I received gallies for the Back in the Day Bakery Cookbook : Cakes, Pies, Cookies, Bars, and Breads from the Best Little Bakery in the South sometime ago, but haven't had a chance to cook from it until last week. I have a serious backlog of recipes that I want to make, and not enough egg money on hand to make them all.
Almost every time Elsa and I visit Earth Fare she grabs one of the mini shopping carts because she enjoys grocery shopping, picking out produce, and navigating the aisles. It's mostly a harrowing experience for me. I correct her "Mind the endcaps!" "Don't bump that person!" "Slow down!" and all sorts of other cautions escape my mouth. She asks for bananas and apples and strawberries, and carrots and all sorts of veggies, even if she doesn't eat them herself, she knows I like them. Invariably we have bananas on hand. We bring them home, and then she won't necessarily eat them. So I'm always seeking recipes using bananas and had flagged the Brown Sugar Banana Bread recipe early on.
My banana bread baking experiences have been spotty in the past. Thus I approach banana bread recipes with trepidation. I perked up when I read the ingredients list and saw mace and sour cream listed. Mace is unusual. I have it on hand, for the rare recipe that calls for it. And, if you don't know what it is, it's the bright red lacey outer covering of nutmeg. But it appears orangish when its dried and in a glass container. Naturally, the sour cream keeps the bread super moist. And another peculiar thing, was that the recipe called for toasted pecans. Most banana bread recipes I've made in the past have you throw them in untoasted.
Undoubtedly, the addition of mace, sourcream, and toasted pecans combined to make this banana bread the Most Fantastic banana bread recipe I've come across yet. I'm not a banan a bread fan at all. I make it and I might taste a bite. Then I expect others in my house to eat the rest, or foist it off on folks at work or I take it to my Dad who gets little homecooking anymore since my step-mother returned to the workplace several years ago. But I ate slice after slice of this banana bread. And my dogs ate it too. Of course, they'll eat almost anything.

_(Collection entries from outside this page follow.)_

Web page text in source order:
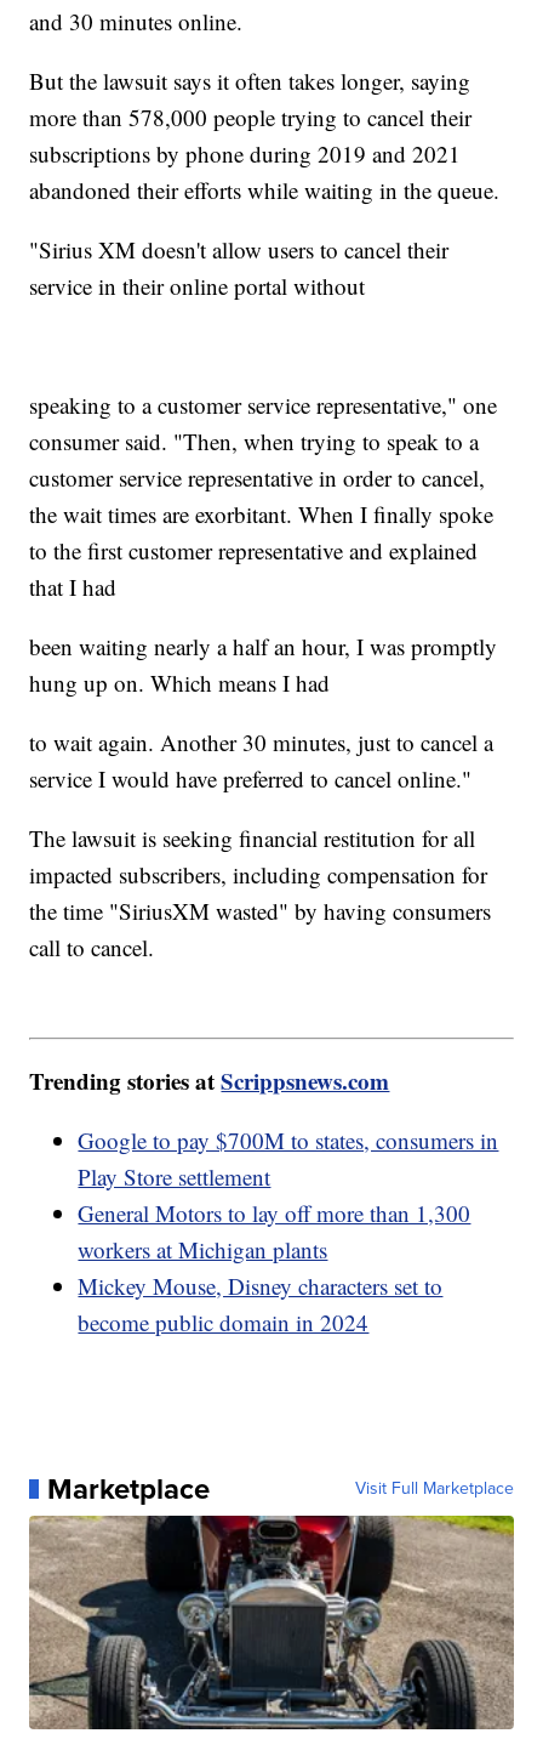
and 30 minutes online.
But the lawsuit says it often takes longer, saying
more than 578,000 people trying to cancel their
subscriptions by phone during 2019 and 2021
abandoned their efforts while waiting in the queue.
"Sirius XM doesn't allow users to cancel their
service in their online portal without
speaking to a customer service representative," one
consumer said. "Then, when trying to speak to a
customer service representative in order to cancel,
the wait times are exorbitant. When I finally spoke
to the first customer representative and explained
that I had
been waiting nearly a half an hour, I was promptly
hung up on. Which means I had
to wait again. Another 30 minutes, just to cancel a
service I would have preferred to cancel online."
The lawsuit is seeking financial restitution for all
impacted subscribers, including compensation for
the time "SiriusXM wasted" by having consumers
call to cancel.
Trending stories atScrippsnews.com
Google to pay $700M to states, consumers in
Play Store settlement
General Motors to lay off more than 1,300
workers at Michigan plants
Mickey Mouse, Disney characters set to
become public domain in 2024
Marketplace Visit Full Marketplace

Late in life I've come to appreciate sweet potatoes. They never appealed to me earlier I think because of how they were presented. My aunt made a candied sweet potato dish at Thanksgiving which was topped with marshmallows. Tempting as the marshmallows were, I was repelled by what was underneath: oily orange muck. It didn't appear appetizing at all.
Suddenly, I've made sweet potato pie, and I love it. Same thing happened with pecan pie and me, also. Must be a personal food pattern. Or, it's just this fantastic recipe. I think it's mace. Must be the mace effect. Gotta love a cook who uses mace liberally in her recipes. And that's what I really appreciate about Cheryl Day, her mace in your face attitude toward cooking.

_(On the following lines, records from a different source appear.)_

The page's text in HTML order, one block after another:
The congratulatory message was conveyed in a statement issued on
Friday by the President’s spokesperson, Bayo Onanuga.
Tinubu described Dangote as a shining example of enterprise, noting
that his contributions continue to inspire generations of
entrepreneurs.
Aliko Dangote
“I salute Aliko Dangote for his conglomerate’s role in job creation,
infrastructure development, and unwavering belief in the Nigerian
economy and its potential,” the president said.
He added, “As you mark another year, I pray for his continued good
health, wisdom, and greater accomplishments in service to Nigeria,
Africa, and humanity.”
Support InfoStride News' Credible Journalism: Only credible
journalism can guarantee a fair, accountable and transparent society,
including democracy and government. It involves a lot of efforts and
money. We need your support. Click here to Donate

Bring on the mace! What's in this pie, you ask? sweet potatoes, heavy cream, eggs, molasses (or sorghum---I didn't have sorghum on hand, but I really want some Muddy Pond Sorghum, I may have to make a special trip up there because no store nearby sells it.), light brown sugar, cardamon (my favorite, btw!), cloves, mace, ginger, and sea salt.

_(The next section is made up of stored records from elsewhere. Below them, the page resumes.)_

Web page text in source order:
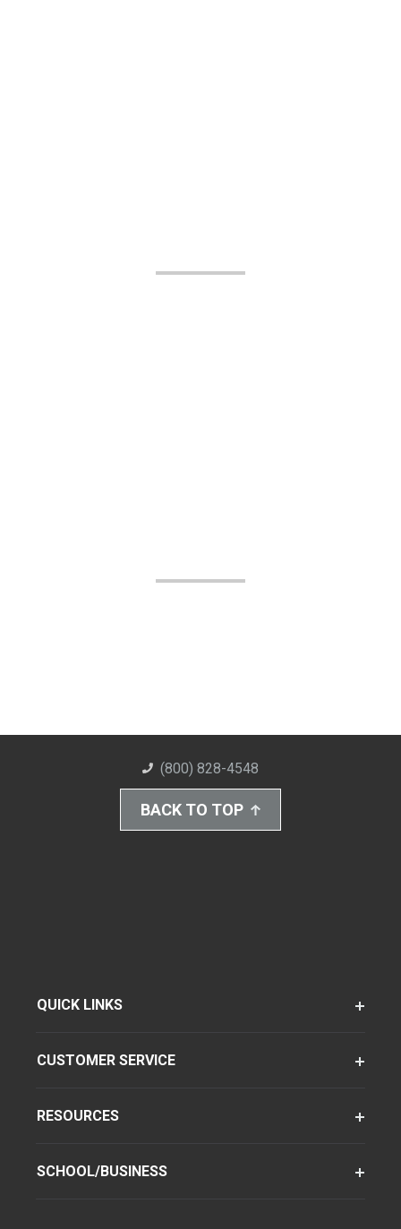
(800) 828-4548
BACK TO TOP
QUICK LINKS
CUSTOMER SERVICE
RESOURCES
SCHOOL/BUSINESS

Time for a confession: I almost constructed this pie with an out-of-date Pillsbury piecrust. I didn't want to go to all the trouble of making a crust from scratch. It would take too much time. Yeah for readymade! The box had been sitting in my fridge for sometime. I won't tell you how long. I glanced at the use by date, and thought I'd try it anyway. Once out of the plastic packaging though I couldn't peel the dough apart, it was mushy. Ugh.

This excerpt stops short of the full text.